This paper shows, via computational evidence, that two specific stochastic car following models can either display 1-phase/1-state or 2-phase/3-state traffic, depending on the choice of parameters. With 2-phase parameters, the two phases are: ``laminar'', and ``jammed''. These phases also correspond to two of the three states. Those states are homogeneous. The third state, at intermediate densities, is a coexistence state, consisting of sections with jammed and sections with laminar traffic.
The transition to a 1-phase/1-state model happens via the densities of the laminar and of the jammed phase approaching each other until they become the same. Beyond this point, there is only one homogeneous phase of traffic.
Some of these findings can be understood by looking at deterministic models for traffic, either car-following or fluid-dynamical. However, the stochastic elements of the transition cannot be explained by deterministic models. An important stochastic element is meta-stability, which means that a ``super-critical'' homogeneous state can survive for long times before it ``breaks down'' and reorganizes into stop-and-go traffic. Another important stochastic element is that structure formation and strong variability can also happen in a 1-phase model as long as the parameters are close to the 2-phase model - a deterministic model would converge to a homogeneous solution here.

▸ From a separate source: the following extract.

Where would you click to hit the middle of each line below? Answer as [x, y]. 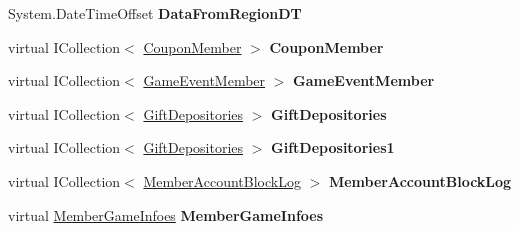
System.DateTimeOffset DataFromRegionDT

It is important to understand this possibility of stochastic models to be in different regimes if one considers to enter discussions of traffic breakdown probabilities into the Highway Capacity Manual. If traffic is best described by a 1-phase model, then there is, in our view, no theoretical justification for such probabilities. If, however, traffic is best described by a 2-phase model, then the 2-phase model could give theoretical predictions for breakdown probabilities. A discussion of breakdown probabilities in 2-phase models can be found in Ref. (43).